**EXERCISE DETAILS**
Pull each line containing "grosse" from the data.

**Stored items**
>>>>

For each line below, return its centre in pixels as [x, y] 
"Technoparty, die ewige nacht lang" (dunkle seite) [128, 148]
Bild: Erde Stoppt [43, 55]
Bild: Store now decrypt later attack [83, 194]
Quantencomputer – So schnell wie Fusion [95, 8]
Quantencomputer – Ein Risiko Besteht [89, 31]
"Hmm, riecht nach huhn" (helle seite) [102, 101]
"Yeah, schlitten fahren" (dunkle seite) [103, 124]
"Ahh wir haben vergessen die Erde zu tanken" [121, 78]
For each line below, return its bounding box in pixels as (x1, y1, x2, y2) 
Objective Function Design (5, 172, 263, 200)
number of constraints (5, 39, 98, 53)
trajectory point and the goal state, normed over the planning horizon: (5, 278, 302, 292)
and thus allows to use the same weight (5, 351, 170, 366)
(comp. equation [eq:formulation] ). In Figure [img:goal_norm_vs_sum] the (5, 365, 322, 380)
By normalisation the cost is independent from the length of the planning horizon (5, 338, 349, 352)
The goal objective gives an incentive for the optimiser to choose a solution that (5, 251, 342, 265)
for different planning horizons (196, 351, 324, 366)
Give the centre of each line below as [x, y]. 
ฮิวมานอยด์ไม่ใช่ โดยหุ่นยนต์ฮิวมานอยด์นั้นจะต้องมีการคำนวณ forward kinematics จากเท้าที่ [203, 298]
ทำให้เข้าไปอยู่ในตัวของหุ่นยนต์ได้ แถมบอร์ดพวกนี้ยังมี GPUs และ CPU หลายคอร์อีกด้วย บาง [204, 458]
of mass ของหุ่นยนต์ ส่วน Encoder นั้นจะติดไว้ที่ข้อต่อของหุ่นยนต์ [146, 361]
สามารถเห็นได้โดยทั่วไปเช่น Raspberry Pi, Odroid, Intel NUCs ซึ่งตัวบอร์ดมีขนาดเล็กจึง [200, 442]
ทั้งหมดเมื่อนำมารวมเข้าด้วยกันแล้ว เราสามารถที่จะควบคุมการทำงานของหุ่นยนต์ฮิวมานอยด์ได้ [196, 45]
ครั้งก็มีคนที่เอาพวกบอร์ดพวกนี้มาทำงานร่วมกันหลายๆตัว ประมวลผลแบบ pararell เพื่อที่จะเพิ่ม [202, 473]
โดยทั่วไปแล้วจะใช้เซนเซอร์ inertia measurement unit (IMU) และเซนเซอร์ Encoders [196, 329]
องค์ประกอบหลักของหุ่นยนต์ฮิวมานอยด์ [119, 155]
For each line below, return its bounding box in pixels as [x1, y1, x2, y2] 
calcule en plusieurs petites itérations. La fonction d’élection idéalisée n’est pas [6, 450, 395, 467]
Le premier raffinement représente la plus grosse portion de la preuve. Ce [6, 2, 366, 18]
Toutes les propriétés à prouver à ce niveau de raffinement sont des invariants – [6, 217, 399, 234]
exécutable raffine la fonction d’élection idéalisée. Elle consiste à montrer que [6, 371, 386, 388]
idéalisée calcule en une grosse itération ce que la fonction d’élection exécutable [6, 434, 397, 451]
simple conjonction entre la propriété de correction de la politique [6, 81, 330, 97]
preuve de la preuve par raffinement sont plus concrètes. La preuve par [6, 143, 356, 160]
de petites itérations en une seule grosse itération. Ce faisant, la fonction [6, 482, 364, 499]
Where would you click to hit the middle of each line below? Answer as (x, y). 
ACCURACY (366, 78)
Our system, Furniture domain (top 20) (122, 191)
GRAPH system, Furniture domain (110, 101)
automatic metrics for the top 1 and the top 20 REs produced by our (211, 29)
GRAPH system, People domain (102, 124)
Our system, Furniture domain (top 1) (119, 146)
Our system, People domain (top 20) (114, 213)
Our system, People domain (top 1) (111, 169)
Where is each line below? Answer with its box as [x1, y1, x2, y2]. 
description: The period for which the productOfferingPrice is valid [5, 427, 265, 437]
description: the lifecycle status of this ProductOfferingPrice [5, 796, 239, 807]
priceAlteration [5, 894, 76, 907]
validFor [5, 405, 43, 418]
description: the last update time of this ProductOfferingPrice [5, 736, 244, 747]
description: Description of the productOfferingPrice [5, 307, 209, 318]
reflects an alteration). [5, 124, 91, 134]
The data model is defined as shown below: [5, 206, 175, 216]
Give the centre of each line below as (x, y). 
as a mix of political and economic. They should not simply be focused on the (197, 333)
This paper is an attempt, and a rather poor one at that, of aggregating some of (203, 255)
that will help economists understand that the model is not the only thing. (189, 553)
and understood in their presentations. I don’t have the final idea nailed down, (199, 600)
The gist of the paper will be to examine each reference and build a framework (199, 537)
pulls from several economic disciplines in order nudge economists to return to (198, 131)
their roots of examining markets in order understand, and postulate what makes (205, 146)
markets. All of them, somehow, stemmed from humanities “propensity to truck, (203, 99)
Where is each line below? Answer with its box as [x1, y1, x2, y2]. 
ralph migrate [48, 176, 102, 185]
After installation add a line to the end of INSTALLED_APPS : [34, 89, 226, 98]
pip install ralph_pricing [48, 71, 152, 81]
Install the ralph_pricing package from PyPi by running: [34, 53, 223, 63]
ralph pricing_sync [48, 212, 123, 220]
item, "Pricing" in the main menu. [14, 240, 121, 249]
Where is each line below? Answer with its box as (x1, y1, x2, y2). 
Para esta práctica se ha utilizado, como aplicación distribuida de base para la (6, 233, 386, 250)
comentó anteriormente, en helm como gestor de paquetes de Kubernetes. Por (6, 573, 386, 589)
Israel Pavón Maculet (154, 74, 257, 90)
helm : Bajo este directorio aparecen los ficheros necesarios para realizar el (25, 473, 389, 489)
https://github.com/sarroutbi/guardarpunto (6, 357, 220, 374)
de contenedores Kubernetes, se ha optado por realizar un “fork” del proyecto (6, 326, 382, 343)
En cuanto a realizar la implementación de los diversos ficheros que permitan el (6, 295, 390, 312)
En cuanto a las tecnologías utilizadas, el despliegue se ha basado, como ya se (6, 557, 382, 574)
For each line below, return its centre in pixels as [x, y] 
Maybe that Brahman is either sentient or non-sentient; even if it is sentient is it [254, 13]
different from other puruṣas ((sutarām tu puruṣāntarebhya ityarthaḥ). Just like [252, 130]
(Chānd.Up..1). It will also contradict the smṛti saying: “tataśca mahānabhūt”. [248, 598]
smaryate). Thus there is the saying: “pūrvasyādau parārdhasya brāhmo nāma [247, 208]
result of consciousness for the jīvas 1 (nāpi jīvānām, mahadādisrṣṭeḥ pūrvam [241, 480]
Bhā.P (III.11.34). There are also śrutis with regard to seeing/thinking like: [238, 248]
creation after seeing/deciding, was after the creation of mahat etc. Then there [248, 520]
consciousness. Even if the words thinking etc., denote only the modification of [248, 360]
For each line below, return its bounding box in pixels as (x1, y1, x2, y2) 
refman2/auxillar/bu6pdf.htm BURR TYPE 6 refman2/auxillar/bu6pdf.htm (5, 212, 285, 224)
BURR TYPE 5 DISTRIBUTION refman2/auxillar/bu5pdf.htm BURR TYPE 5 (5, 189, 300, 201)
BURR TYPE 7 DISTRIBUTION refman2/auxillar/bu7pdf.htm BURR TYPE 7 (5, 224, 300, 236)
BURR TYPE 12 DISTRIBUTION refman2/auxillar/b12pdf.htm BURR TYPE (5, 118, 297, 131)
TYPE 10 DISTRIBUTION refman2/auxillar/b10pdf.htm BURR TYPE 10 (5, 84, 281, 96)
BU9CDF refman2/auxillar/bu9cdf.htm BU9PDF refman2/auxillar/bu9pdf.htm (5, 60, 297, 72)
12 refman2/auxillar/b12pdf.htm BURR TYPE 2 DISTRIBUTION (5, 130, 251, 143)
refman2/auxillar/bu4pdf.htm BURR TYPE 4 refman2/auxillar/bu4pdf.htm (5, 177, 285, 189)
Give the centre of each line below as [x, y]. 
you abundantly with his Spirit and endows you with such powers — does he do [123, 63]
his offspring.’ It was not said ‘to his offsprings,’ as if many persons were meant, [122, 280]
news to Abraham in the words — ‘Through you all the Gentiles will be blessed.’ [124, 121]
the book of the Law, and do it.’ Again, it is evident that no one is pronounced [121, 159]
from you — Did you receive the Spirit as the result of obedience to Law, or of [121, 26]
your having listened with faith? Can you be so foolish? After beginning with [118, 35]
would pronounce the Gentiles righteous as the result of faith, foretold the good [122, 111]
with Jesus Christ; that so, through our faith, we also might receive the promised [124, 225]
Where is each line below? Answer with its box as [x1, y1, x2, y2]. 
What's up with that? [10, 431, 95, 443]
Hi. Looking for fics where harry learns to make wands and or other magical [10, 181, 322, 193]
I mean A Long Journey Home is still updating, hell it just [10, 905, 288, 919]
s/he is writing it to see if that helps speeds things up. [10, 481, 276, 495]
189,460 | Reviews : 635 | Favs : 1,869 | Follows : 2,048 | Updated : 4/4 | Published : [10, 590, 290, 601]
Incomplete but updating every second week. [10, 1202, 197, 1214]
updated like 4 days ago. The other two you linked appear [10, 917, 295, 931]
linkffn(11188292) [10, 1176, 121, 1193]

<<<<

**YOUR RESPONSE**
Le premier raffinement représente la plus grosse portion de la preuve. Ce [6, 2, 366, 18]
idéalisée calcule en une grosse itération ce que la fonction d’élection exécutable [6, 434, 397, 451]
de petites itérations en une seule grosse itération. Ce faisant, la fonction [6, 482, 364, 499]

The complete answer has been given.